第17章 IdM Kerberos キータブファイルの維持
Kerberos キータブファイルとは何か、および Identity Management (IdM) がそれを使用してサービスが Kerberos で安全に認証できるようにする方法を詳しく説明します。
この情報を使用して、これらの機密ファイルを保護する必要がある理由を理解し、IdM サービス間の通信の問題をトラブルシューティングできます。

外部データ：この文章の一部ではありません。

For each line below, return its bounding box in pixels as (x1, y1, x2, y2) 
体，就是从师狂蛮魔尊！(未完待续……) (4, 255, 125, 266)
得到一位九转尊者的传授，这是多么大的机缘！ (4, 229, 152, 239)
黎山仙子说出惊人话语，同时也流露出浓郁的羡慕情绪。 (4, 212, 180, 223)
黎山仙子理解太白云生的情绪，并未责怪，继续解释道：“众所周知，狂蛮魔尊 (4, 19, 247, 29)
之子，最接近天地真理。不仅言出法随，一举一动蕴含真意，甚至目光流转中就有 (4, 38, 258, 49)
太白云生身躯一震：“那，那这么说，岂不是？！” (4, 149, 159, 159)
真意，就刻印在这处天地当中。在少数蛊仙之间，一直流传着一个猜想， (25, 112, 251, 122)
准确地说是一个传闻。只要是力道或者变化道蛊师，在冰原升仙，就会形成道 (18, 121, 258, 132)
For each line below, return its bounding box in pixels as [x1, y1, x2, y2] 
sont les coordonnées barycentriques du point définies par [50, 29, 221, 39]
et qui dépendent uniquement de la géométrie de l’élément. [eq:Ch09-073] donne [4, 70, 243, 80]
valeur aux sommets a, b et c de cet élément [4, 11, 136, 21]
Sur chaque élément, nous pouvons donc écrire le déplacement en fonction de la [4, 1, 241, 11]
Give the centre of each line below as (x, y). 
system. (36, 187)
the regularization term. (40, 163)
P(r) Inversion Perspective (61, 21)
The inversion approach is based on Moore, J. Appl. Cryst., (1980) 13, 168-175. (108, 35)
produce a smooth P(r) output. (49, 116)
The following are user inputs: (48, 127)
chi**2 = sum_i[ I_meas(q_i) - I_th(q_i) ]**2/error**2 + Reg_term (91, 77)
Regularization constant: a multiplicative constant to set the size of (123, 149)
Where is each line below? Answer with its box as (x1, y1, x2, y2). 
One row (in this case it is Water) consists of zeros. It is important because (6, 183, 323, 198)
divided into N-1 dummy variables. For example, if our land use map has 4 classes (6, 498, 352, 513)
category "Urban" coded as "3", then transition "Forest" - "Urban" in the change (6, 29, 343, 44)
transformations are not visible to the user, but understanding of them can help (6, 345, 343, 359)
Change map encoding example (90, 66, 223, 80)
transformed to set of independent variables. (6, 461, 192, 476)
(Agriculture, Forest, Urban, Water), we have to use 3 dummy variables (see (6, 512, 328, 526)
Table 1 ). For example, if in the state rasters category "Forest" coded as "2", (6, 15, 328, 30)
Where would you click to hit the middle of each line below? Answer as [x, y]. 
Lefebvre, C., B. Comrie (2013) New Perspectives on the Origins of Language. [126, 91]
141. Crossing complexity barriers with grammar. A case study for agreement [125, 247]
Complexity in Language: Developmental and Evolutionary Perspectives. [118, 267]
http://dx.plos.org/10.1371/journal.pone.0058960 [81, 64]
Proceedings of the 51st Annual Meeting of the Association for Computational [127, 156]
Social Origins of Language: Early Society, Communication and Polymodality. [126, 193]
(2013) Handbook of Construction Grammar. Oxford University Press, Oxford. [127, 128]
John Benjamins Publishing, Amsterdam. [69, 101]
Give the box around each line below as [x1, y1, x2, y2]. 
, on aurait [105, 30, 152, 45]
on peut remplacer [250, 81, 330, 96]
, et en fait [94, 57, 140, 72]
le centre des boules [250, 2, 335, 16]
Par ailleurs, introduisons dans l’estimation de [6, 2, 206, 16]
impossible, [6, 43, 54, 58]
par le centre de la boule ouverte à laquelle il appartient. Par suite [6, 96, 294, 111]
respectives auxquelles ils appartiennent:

17.1. Identity Management が Kerberos キータブファイルを使用する方法 リンクのコピーリンクがクリップボードにコピーされました!
Kerberos キータブは、Kerberos プリンシパルとそれに対応する暗号化キーを含むファイルです。ホスト、サービス、ユーザー、およびスクリプトは、キータブを使用して、人間の介入を必要とせずに、Kerberos Key Distribution Center (KDC) に対して安全に認証することができます。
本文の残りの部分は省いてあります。